Zoe looked a little doubtful, but when she turned the knob, sure enough, the heavy door swung inward. She beamed at me. “I guess this means we passed.”

I smiled. “I knew we’d be at the head of the class.”

I followed her out, and this time, I wasn’t watching her shapely ass, or the way her hips swayed in that tight skirt when she walked. This time, I saw all of her.

My smile faded as Kai appeared at the top of the stairs. Zoe made a beeline toward him, and I hastily followed.

“Hey,” said Kai. “Where—” he stopped, when I violently shook my head behind Zoe.

He was even more confused when Zoe smacked him with a tight little fist. “You have to stop doing that.”

Kai rubbed his arm as if she’d hurt it, though I was fairly sure that connecting with his massive bicep had hurt her fist more than the other way around.

“We can work out our differences without you two locking us in together,” Zoe said, shaking her head. “Again.”

Kai’s gaze sharpened, and I wondered if perhaps he could hear the change in her tone. Finally, he cocked his head to the side, looking sternly at her. “If you two have finally quit it with all the arguing, then this’ll be the last time.”

“Good,” Zoe said, no longer sounding mad.

Kai deliberately avoided meeting my eye. “You don’t look too upset,” he observed to Zoe. “Did you two kiss and make up?”

Since that was exactly what we’d done—though not in that order—I grinned.
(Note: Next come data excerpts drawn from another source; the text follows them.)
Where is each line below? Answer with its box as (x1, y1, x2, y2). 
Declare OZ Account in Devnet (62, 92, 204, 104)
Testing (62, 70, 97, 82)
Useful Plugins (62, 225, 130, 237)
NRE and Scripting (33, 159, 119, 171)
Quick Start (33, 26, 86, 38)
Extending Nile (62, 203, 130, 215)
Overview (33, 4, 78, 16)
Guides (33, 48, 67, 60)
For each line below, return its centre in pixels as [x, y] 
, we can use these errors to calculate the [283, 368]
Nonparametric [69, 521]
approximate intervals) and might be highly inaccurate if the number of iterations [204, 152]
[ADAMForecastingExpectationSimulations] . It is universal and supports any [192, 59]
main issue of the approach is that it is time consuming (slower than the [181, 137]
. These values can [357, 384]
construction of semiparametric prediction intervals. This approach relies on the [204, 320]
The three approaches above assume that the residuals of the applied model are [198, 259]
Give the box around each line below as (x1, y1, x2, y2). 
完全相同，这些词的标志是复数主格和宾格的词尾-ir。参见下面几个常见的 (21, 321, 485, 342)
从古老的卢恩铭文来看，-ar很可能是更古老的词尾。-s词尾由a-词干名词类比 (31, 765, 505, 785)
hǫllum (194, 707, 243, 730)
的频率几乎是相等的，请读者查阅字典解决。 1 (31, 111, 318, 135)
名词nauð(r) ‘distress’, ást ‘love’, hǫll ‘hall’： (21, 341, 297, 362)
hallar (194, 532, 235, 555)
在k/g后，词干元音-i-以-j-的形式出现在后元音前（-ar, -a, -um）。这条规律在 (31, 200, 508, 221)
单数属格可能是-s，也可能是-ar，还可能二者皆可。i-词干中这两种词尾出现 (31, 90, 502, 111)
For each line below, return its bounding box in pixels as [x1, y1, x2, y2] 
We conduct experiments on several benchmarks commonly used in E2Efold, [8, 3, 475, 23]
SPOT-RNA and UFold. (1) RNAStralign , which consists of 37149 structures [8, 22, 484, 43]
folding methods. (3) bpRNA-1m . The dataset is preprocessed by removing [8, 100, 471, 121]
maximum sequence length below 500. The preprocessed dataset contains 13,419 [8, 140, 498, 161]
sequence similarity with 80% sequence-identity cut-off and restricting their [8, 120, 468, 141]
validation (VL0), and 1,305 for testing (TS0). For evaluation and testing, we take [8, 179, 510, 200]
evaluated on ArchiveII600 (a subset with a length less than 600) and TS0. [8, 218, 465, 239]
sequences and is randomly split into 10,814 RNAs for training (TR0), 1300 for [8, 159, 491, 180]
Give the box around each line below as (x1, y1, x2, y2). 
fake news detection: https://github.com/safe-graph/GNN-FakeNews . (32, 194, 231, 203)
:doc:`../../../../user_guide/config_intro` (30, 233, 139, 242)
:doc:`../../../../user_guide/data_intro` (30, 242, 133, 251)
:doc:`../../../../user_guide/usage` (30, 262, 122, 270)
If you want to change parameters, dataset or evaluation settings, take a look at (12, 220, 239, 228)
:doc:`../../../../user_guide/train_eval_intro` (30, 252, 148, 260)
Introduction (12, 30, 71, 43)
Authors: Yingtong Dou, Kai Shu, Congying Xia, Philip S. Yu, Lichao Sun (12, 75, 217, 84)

“We went back to the basics.” Zoe gave me a quick smile before she headed downstairs.

Nonchalantly, I started to follow her, but Kai shot his arm out, blocking my path. I gave him an innocent smile.

“We locked you in again?” Kai asked, arching a brow.

“She thinks you did.”

Kai shook his head, this time in admiration. “Pretty smooth. Did it work?”

“Yeah.” I couldn’t help grinning as I shoved his arm out of the way and followed in the direction Zoe had gone. “I think it did.”